Para aguçar seus admiradores, a FAPCOM conta um pouco sobre essa tão brilhante pintora!

Nascida em 1907, Magdalena Carmen Frida Kahlo se tornou uma das personalidades mais importantes do México, seja por sua postura revolucionária, seja pelos seus autorretratos surrealistas. Filha do famoso fotógrafo Guillermo Kahlo e Matilde Calderon, tinha paixão por seu país e suas tradições, o que fazia questão de externar por meio das roupas, e elementos da cultura popular.

A arte para Frida se fez através da dor. Aos seis anos, contraiu poliomielite, que atrofiou seu pé direito.

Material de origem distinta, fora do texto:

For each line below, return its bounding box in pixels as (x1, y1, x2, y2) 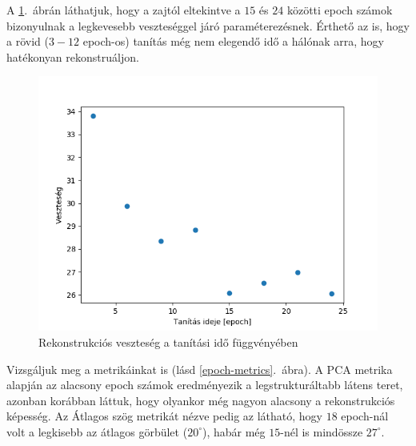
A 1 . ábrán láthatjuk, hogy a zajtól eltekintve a (6, 2, 241, 18)
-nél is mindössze (280, 423, 363, 440)
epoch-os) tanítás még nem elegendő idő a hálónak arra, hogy (82, 33, 385, 50)
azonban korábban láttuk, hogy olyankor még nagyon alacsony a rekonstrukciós (6, 392, 395, 408)
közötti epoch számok (286, 2, 393, 18)
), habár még (202, 423, 266, 440)
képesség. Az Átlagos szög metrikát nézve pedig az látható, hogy (6, 408, 323, 424)
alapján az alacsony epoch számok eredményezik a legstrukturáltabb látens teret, (6, 376, 403, 393)

Para disfarçar suas pernas assimétricas, passou a usar calças, depois longas saias, que se tornaram uma de suas marcas registradas.

Suas aspirações juvenis passaram longe da tinta e das telas, estudava medicina na primeira turma feminina da escola Preparatória Nacional. Isso mudou quando, em 1925, no retorno para casa, ela e seu então noivo sofreram um grave acidente. O ônibus em que ela estava se chocou com um bonde, uma barra de ferro perfurou seu abdômen e seu útero. Esclarece: “não foi violento, mas surdo, lento, ferindo todo mundo. Sobretudo a mim […] O choque nos jogou para frente e o corrimão me transpassou como a espada transpassa o touro. […] Perdi minha virgindade, meu rim amoleceu, não podia mais urinar, porém, o que mais me incomodava era a coluna vertebral.” – Trecho retirado do livro Frida, de Hayden Herrera (1983).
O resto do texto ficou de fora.